=== TASK DATA ===

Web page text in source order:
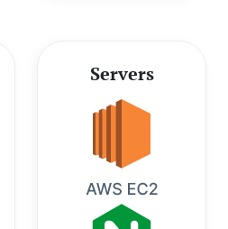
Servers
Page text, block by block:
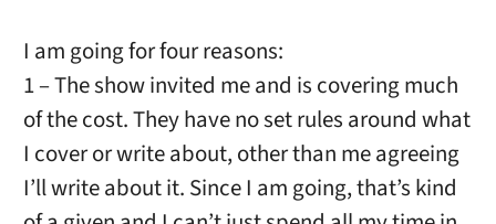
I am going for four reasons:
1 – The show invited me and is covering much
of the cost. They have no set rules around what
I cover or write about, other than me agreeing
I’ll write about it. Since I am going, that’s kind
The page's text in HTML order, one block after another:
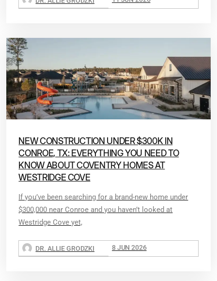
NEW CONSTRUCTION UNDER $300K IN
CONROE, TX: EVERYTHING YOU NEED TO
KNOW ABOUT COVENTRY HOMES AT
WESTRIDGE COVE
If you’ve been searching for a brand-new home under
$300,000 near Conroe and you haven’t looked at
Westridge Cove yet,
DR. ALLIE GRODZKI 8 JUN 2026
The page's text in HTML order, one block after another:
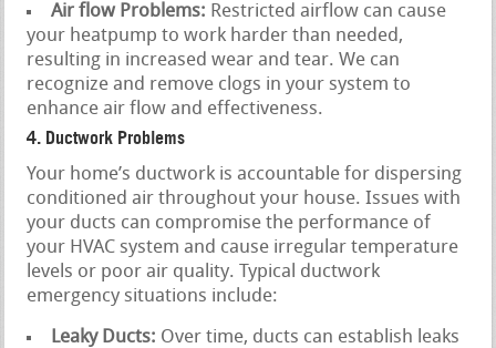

===

**WHAT TO DO:** Copy the entries above faithfully and omit every image.

**TASK SOLUTION:**
Web page text in source order:
Servers
Page text, block by block:
I am going for four reasons:
1 – The show invited me and is covering much
of the cost. They have no set rules around what
I cover or write about, other than me agreeing
I’ll write about it. Since I am going, that’s kind
The page's text in HTML order, one block after another:
NEW CONSTRUCTION UNDER $300K IN
CONROE, TX: EVERYTHING YOU NEED TO
KNOW ABOUT COVENTRY HOMES AT
WESTRIDGE COVE
If you’ve been searching for a brand-new home under
$300,000 near Conroe and you haven’t looked at
Westridge Cove yet,
DR. ALLIE GRODZKI 8 JUN 2026
The page's text in HTML order, one block after another:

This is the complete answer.